Jeremiah Hill (born September 4, 1995) is an American-born Cameroonian basketball guard for Bàsquet Girona of the Liga ACB.

Hill attended Richmond Hill High School and in 2013 committed to play college basketball at Savannah State. Hill later transferred to Valdosta State, where in 2017 he was named to the 2017 NABC Coaches Division-II All American Team. Hill averaged 19.6 points, 5.5 rebounds and 4.3 assists per game as a senior.

Hill then played a season with the Jacksonville Giants of the American Basketball Association (ABA).
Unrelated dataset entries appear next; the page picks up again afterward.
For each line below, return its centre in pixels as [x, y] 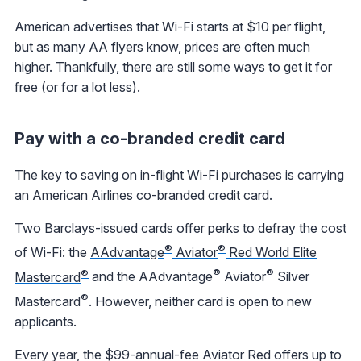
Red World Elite [271, 253]
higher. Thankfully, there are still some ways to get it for [173, 67]
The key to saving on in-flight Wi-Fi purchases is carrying [179, 175]
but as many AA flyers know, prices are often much [162, 47]
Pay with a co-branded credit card [150, 139]
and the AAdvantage [151, 277]
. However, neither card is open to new [200, 302]
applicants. [46, 322]
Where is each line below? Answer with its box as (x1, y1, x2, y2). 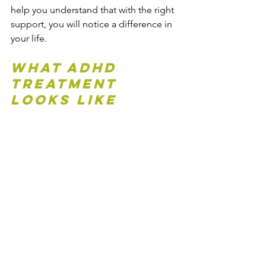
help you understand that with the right (11, 4, 176, 16)
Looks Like (11, 91, 117, 109)
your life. (11, 33, 47, 45)
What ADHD (11, 59, 122, 77)
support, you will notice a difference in (11, 18, 175, 30)
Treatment (11, 75, 123, 93)
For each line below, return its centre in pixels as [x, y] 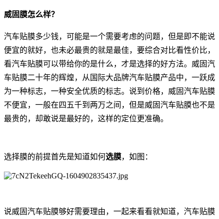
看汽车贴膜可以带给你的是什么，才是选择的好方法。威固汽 [109, 64]
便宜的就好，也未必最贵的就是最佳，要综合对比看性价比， [109, 50]
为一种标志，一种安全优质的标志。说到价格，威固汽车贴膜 [109, 91]
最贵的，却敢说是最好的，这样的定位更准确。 [86, 119]
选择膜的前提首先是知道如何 [55, 157]
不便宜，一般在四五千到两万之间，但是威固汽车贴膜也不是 [109, 105]
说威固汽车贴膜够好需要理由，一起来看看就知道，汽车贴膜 [109, 212]
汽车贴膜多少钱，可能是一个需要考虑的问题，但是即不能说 [109, 37]
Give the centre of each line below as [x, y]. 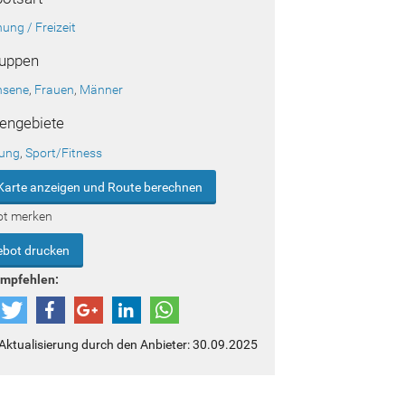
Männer [102, 90]
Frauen [55, 90]
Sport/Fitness [64, 152]
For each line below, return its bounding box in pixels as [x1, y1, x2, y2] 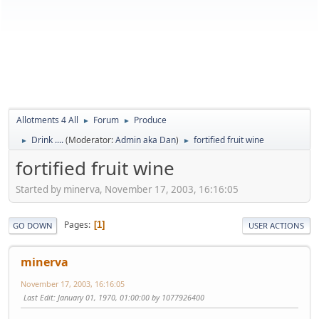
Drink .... [31, 134, 63, 146]
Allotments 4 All [16, 114, 78, 126]
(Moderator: [66, 134, 115, 146]
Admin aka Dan [115, 134, 176, 146]
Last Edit [23, 291, 53, 303]
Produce [134, 114, 167, 126]
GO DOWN [13, 219, 53, 231]
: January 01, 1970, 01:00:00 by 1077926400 [53, 291, 204, 303]
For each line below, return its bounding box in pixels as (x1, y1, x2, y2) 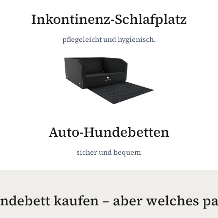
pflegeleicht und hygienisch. (62, 34, 156, 44)
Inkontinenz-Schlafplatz (31, 9, 187, 28)
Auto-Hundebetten (48, 122, 169, 141)
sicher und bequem (76, 147, 142, 157)
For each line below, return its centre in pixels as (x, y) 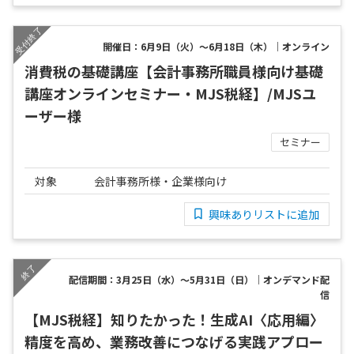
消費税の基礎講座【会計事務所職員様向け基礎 (174, 72)
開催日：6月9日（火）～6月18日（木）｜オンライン (216, 47)
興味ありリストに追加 (264, 215)
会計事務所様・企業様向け (160, 181)
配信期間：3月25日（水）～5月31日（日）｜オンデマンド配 (199, 280)
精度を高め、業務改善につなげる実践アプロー (174, 342)
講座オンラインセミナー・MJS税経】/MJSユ (170, 94)
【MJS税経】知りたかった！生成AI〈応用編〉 (174, 320)
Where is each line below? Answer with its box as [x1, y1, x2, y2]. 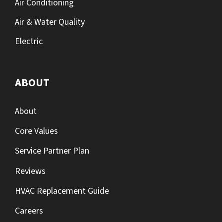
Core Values [15, 124, 58, 137]
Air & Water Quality [15, 15, 85, 28]
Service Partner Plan [15, 145, 89, 158]
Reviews [15, 165, 46, 177]
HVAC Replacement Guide [15, 185, 109, 198]
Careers [15, 205, 43, 218]
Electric [15, 35, 43, 48]
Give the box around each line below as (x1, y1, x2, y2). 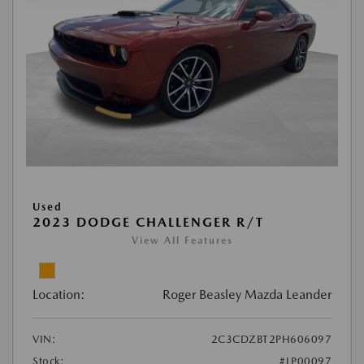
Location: (32, 287, 85, 302)
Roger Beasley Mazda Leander (162, 287, 331, 302)
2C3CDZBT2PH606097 (210, 333, 331, 345)
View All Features (131, 235, 233, 246)
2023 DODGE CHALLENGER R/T (32, 214, 264, 230)
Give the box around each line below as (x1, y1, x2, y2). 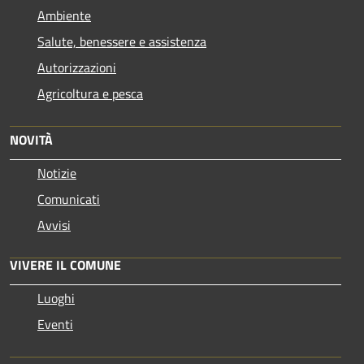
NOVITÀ (10, 129, 53, 149)
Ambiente (37, 5, 91, 25)
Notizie (37, 162, 76, 183)
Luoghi (37, 288, 75, 308)
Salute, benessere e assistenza (37, 31, 206, 51)
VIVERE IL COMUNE (10, 254, 121, 275)
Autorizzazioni (37, 57, 116, 77)
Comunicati (37, 188, 100, 209)

On April 10, 2018, Hill signed with the Lakeland Magic. During a February 6, 2019 game against the Maine Red Claws, Hill scored a career high 30 points, including eight three-point shots, during 24 minutes of play. In July 2019, Hill signed with BC Astana in Kazakhstan.

On July 24, 2021, he signed with Parma Basket of the VTB United League.

On July 22, 2022, he signed a new transfer contract to move to Seville to play for Coosur Real Betis in Spain.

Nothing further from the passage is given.